• _What the task requires_
Give the number of lines in the entries below that contain "domyślny". Write nothing besides it.

[Dataset records]
════════════════
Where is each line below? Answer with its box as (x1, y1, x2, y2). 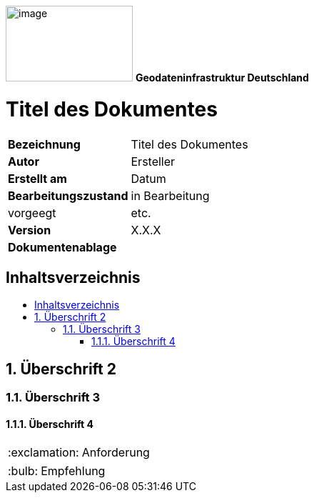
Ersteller (131, 154, 176, 169)
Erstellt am (8, 171, 67, 186)
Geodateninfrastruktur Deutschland (135, 71, 309, 84)
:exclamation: (8, 445, 79, 460)
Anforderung (81, 445, 150, 460)
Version (8, 222, 51, 237)
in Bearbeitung (131, 188, 210, 203)
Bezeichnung (8, 136, 81, 151)
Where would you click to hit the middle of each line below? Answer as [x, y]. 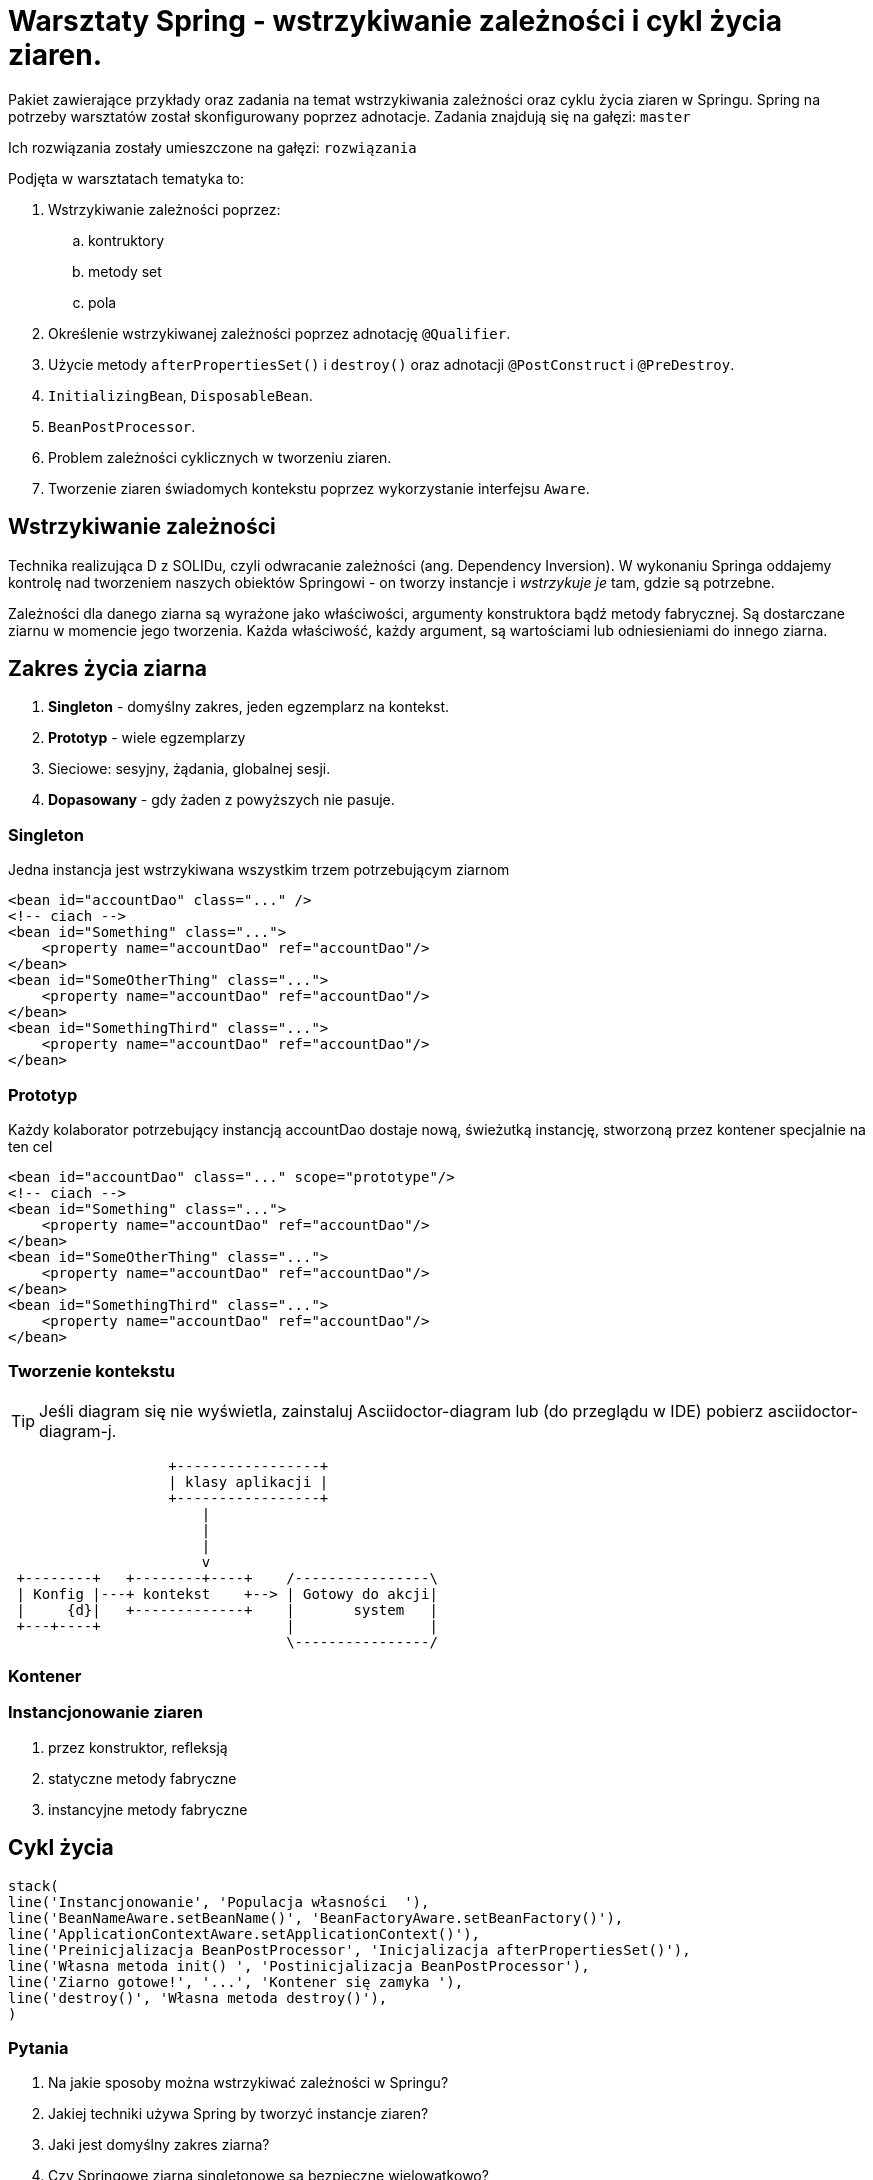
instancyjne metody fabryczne [148, 1809]
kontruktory [126, 240]
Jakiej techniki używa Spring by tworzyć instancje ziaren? [238, 2114]
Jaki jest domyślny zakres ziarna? [159, 2145]
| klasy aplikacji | [248, 1481]
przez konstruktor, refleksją [138, 1747]
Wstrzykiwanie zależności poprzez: [164, 209]
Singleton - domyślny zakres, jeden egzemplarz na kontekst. [249, 707]
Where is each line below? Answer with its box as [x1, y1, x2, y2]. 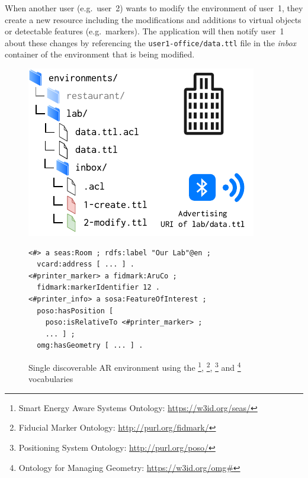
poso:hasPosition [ [37, 306, 114, 315]
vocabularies [28, 373, 73, 385]
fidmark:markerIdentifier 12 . [37, 283, 160, 292]
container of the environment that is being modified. [5, 48, 195, 60]
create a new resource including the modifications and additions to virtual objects [5, 13, 301, 25]
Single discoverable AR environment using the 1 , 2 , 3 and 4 [28, 359, 241, 373]
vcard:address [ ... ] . [37, 260, 134, 269]
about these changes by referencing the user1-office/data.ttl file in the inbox [5, 36, 297, 49]
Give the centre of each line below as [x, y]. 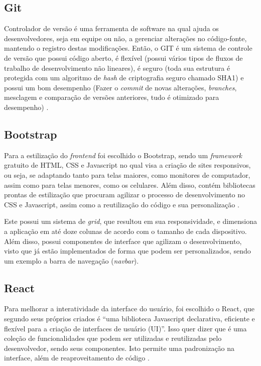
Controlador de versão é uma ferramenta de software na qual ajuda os [111, 28]
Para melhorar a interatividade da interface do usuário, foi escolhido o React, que [129, 309]
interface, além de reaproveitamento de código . [77, 358]
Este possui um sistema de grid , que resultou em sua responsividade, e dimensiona [130, 221]
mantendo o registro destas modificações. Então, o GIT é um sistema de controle [128, 48]
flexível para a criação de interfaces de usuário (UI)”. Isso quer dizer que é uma [125, 328]
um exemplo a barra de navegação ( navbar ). [72, 260]
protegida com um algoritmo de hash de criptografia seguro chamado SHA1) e [124, 78]
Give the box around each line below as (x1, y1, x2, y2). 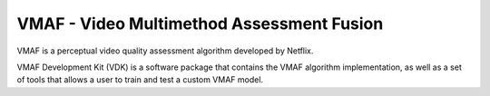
════════════════
• _Written answer_
2